Reply To: Non Mesh Repair Questions
Some thoughts about your post:
The outcome from femoral hernia repair is poor for non-mesh tissue repairs. The reason is because, unlike the common inguinal hernias, the femoral hernia is not flanked by muscle. It is flanked by thick taut ligaments. They have “no give.” Tissue repair used to be done, and history has taught us that the ouctomes are poor and chronic pain is a very real problem with it.
It think Dr. Shouldice described the best tissue repair for femoral hernias. I have performed it, and it works well for thin and small build patients (usually women). Simple suture repair does not work in most situations and can result in a lot of pain in the area. Being in such a particular anatomic region, even open mesh repair is no longer considered efficacious enough for femoral hernias.
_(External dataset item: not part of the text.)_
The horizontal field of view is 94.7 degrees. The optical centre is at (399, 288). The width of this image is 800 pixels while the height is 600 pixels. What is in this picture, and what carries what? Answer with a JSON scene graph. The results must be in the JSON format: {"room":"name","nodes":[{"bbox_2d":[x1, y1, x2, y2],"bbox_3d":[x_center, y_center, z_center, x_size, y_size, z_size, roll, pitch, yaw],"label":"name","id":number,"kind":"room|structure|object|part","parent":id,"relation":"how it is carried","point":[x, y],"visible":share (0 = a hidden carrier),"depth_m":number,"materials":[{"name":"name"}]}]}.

The gold standard is now laparoscopic mesh repair, based on a large study focused on this type of rare hernia.
Though rare for both sexes, femoral hernias are more common in women and can be seen among men. The question is: did you have a true femoral hernia (deep with content) or did you have a wide femoral space notable only on exploration?
With regard to exercise: all studies show that the majority of exercises are protective of hernias, do not increase abdominal pressure, and in some cases can reduce the size and/or symptoms of hernias. Since femoral hernias are not lined by muscle, exercise does not affect its progression or symptomatology.
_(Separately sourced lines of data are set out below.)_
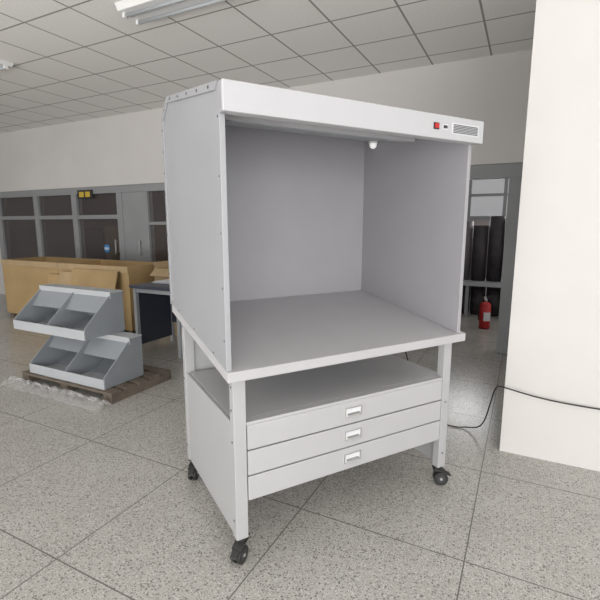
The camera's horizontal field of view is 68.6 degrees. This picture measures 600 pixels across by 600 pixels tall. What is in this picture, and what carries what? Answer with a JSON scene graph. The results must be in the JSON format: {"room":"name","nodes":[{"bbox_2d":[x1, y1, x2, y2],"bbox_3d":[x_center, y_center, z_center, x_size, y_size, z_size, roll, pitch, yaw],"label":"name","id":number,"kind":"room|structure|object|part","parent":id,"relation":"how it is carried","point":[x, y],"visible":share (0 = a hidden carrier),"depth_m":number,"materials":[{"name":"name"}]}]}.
{"room":"workshop","nodes":[
{"label":"workshop","id":0,"kind":"room"},
{"bbox_2d":[4,195,75,258],"bbox_3d":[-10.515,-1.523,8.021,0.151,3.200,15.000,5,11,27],"label":"window","id":1,"kind":"structure","parent":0,"point":[59,232],"depth_m":13.25,"materials":[{"name":"glass"}]},
{"bbox_2d":[0,49,531,294],"bbox_3d":[-3.351,-1.461,7.659,12.950,3.200,0.151,5,11,27],"label":"wall","id":2,"kind":"structure","parent":0,"point":[122,149],"depth_m":5.47,"materials":[{"name":"paint"}]},
{"bbox_2d":[0,183,166,261],"bbox_3d":[-3.857,-0.956,7.967,5.244,2.094,0.161,5,11,27],"label":"window frame","id":3,"kind":"structure","parent":2,"relation":"in","point":[134,203],"depth_m":7.50,"materials":[{"name":"grey metal"}]},
{"bbox_2d":[77,190,93,198],"bbox_3d":[-3.768,-1.851,7.713,0.400,0.150,0.014,5,11,27],"label":"exit sign","id":4,"kind":"object","parent":3,"relation":"attached to","point":[81,194],"visible":1,"depth_m":7.71,"materials":[{"name":"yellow plastic"}]},
{"bbox_2d":[104,244,109,251],"bbox_3d":[-3.392,-0.905,7.729,0.140,0.140,0.009,5,11,27],"label":"round sticker","id":5,"kind":"object","parent":3,"relation":"attached to","point":[106,247],"visible":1,"depth_m":7.72,"materials":[{"name":"blue"}]},
{"bbox_2d":[470,162,522,353],"bbox_3d":[1.654,-0.487,5.222,1.694,2.094,0.120,5,11,27],"label":"door frame","id":6,"kind":"structure","parent":2,"relation":"in","point":[513,171],"depth_m":4.81,"materials":[{"name":"grey metal"}]},
{"bbox_2d":[0,0,535,132],"bbox_3d":[-2.429,-2.455,3.682,18.000,0.100,15.000,5,11,27],"label":"ceiling","id":7,"kind":"structure","parent":0,"point":[73,60],"depth_m":4.33,"materials":[{"name":"tile"}]},
{"bbox_2d":[0,59,13,69],"bbox_3d":[-3.739,-2.580,4.964,1.200,0.084,0.317,5,11,27],"label":"fluorescent ceiling light","id":8,"kind":"object","parent":7,"relation":"attached to","point":[4,64],"visible":1,"depth_m":4.76,"materials":[{"name":"white plastic"}]},
{"bbox_2d":[115,0,226,25],"bbox_3d":[-0.879,-2.312,3.396,1.200,0.084,0.317,5,11,27],"label":"fluorescent ceiling light","id":9,"kind":"object","parent":7,"relation":"attached to","point":[142,11],"visible":1,"depth_m":3.49,"materials":[{"name":"white plastic"}]},
{"bbox_2d":[82,191,505,295],"bbox_3d":[0.783,-1.891,10.174,18.000,3.200,0.151,5,11,27],"label":"wall","id":10,"kind":"structure","parent":0,"point":[102,204],"depth_m":13.35,"materials":[{"name":"white paint"}]},
{"bbox_2d":[467,178,508,219],"bbox_3d":[3.972,-2.078,8.448,5.600,1.050,0.091,5,11,27],"label":"window","id":11,"kind":"structure","parent":10,"relation":"in","point":[505,194],"depth_m":8.63,"materials":[{"name":"grey metal"}]},
{"bbox_2d":[0,294,599,599],"bbox_3d":[-2.429,0.797,4.238,18.000,0.100,15.000,5,11,27],"label":"floor","id":12,"kind":"structure","parent":0,"point":[98,499],"depth_m":2.27,"materials":[{"name":"tile"}]},
{"bbox_2d":[1,257,154,332],"bbox_3d":[-3.328,-0.104,6.485,2.750,0.920,1.000,5,11,27],"label":"crate","id":13,"kind":"object","parent":12,"relation":"on","point":[23,277],"visible":0.52,"depth_m":6.27,"materials":[{"name":"cardboard"}]},
{"bbox_2d":[22,364,170,403],"bbox_3d":[-1.920,0.713,4.166,1.200,0.090,0.680,5,11,27],"label":"wooden pallet","id":14,"kind":"object","parent":12,"relation":"on","point":[153,376],"visible":0.49,"depth_m":3.88,"materials":[{"name":"brown wood"}]},
{"bbox_2d":[29,331,143,389],"bbox_3d":[-1.981,0.493,4.050,1.010,0.382,0.432,5,11,27],"label":"storage bins","id":15,"kind":"object","parent":14,"relation":"on","point":[105,362],"visible":0.75,"depth_m":3.98,"materials":[{"name":"grey metal"}]},
{"bbox_2d":[13,284,124,340],"bbox_3d":[-2.186,0.090,4.133,1.010,0.382,0.432,5,11,27],"label":"storage bins","id":16,"kind":"object","parent":15,"relation":"on","point":[83,313],"visible":1,"depth_m":4.08,"materials":[{"name":"grey metal"}]},
{"bbox_2d":[84,225,167,261],"bbox_3d":[-2.609,-0.933,9.729,5.500,1.461,0.600,5,11,27],"label":"window","id":17,"kind":"structure","parent":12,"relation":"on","point":[95,240],"depth_m":10.26,"materials":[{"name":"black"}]},
{"bbox_2d":[129,279,182,357],"bbox_3d":[-1.159,0.210,4.990,1.400,0.805,0.650,5,11,27],"label":"desk","id":18,"kind":"object","parent":12,"relation":"on","point":[155,319],"visible":0.31,"depth_m":5.16,"materials":[{"name":"painted metal"},{"name":"laminate"}]},
{"bbox_2d":[150,261,176,334],"bbox_3d":[-1.641,-0.047,6.032,0.490,0.960,0.680,5,11,27],"label":"carton","id":19,"kind":"object","parent":12,"relation":"on","point":[161,270],"visible":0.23,"depth_m":5.82,"materials":[{"name":"brown cardboard"}]},
{"bbox_2d":[161,78,483,564],"bbox_3d":[0.086,0.019,2.355,1.332,2.069,0.930,-5,11,-29],"label":"booth","id":20,"kind":"object","parent":12,"relation":"on","point":[314,240],"visible":1,"depth_m":2.27,"materials":[{"name":"grey metal"}]},
{"bbox_3d":[-0.489,-0.369,1.994,0.022,1.181,0.880,-5,11,-29],"label":"panel","id":21,"kind":"part","parent":20,"relation":"part of","materials":[{"name":"white metal"}]},
{"bbox_3d":[-0.131,-0.529,2.642,1.250,1.035,0.018,-5,11,-29],"label":"panel","id":22,"kind":"part","parent":20,"relation":"part of","materials":[{"name":"grey metal"}]},
{"bbox_2d":[190,355,441,474],"bbox_3d":[0.089,0.585,2.445,1.196,0.362,0.749,-5,11,-29],"label":"drawer unit","id":23,"kind":"object","parent":20,"relation":"attached to","point":[298,422],"depth_m":2.14,"materials":[{"name":"grey metal"}]},
{"bbox_2d":[225,115,414,141],"bbox_3d":[0.051,-0.858,2.225,1.040,0.083,0.400,-5,11,-29],"label":"diffuser","id":24,"kind":"object","parent":20,"relation":"attached to","point":[230,120],"depth_m":2.10,"materials":[{"name":"white plastic"}]},
{"bbox_3d":[0.267,0.757,2.148,1.122,0.110,0.022,-5,11,-29],"label":"drawer","id":25,"kind":"part","parent":20,"relation":"part of","materials":[{"name":"white metal"}]},
{"bbox_3d":[0.267,0.642,2.129,1.122,0.110,0.022,-5,11,-29],"label":"drawer","id":26,"kind":"part","parent":20,"relation":"part of","materials":[{"name":"white metal"}]},
{"bbox_3d":[0.267,0.528,2.109,1.122,0.110,0.022,-5,11,-29],"label":"drawer","id":27,"kind":"part","parent":20,"relation":"part of","materials":[{"name":"white metal"}]},
{"bbox_3d":[0.256,0.756,2.117,0.096,0.044,0.022,-5,11,-29],"label":"drawer pull","id":28,"kind":"part","parent":20,"relation":"part of","materials":[{"name":"white plastic"}]},
{"bbox_3d":[0.256,0.642,2.097,0.096,0.044,0.022,-5,11,-29],"label":"drawer pull","id":29,"kind":"part","parent":20,"relation":"part of","materials":[{"name":"white plastic"}]},
{"bbox_3d":[0.256,0.528,2.078,0.096,0.044,0.022,-5,11,-29],"label":"drawer pull","id":30,"kind":"part","parent":20,"relation":"part of","materials":[{"name":"white plastic"}]},
{"bbox_3d":[0.451,-0.962,2.711,0.056,0.060,0.056,-5,11,-29],"label":"spot bulb","id":31,"kind":"part","parent":20,"relation":"part of","materials":[{"name":"white glass"}]},
{"bbox_3d":[0.624,-0.473,2.602,0.022,1.181,0.880,-5,11,-29],"label":"panel","id":32,"kind":"part","parent":20,"relation":"part of","materials":[{"name":"grey metal"}]},
{"bbox_3d":[0.731,-0.795,2.043,0.295,0.050,0.008,-5,11,-29],"label":"control panel","id":33,"kind":"part","parent":20,"relation":"part of","materials":[{"name":"white metal"}]},
{"bbox_2d":[461,216,505,316],"bbox_3d":[2.776,-0.561,7.180,3.335,1.587,0.600,5,11,27],"label":"gas cylinder","id":34,"kind":"object","parent":12,"relation":"on","point":[475,284],"visible":0.16,"depth_m":7.01,"materials":[{"name":"black metal"}]},
{"bbox_2d":[478,296,492,328],"bbox_3d":[2.615,0.175,6.210,0.161,0.462,0.163,-9,13,-42],"label":"fire extinguisher","id":35,"kind":"object","parent":12,"relation":"on","point":[484,313],"visible":1,"depth_m":6.17,"materials":[{"name":"red metal"}]},
{"bbox_2d":[405,352,599,427],"bbox_3d":[1.400,0.526,2.846,1.611,0.900,0.298,5,11,26],"label":"power cord","id":36,"kind":"object","parent":12,"relation":"on","point":[496,387],"visible":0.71,"depth_m":2.74,"materials":[{"name":"black rubber"}]},
{"bbox_2d":[499,0,599,471],"bbox_3d":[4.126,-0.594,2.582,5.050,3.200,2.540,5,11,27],"label":"pillar","id":37,"kind":"structure","parent":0,"point":[553,353],"depth_m":2.55,"materials":[{"name":"paint"}]}
]}
Lastly, you asked about the mesh left on your vessels. It is common practice to do so, for safety reasons. If your mesh was removed because you had a true mesh reaction, then I do not leave any mesh at all, because even the slight amount may cause pain. Symptoms down your leg may be due to a) femoral hernia, b) nerve pain, and/or c) retained mesh. Your surgeon is very qualified to assess the pain for you and help you figure out why you have the pain down your leg.
You may notice that this forum will have contradicting information. Do not be afraid of this. It is something we are very used to in medicine, as it is not a black and white field and information is always in flux. Also, with surgery, outcome and experience can be different from surgeon to surgeon.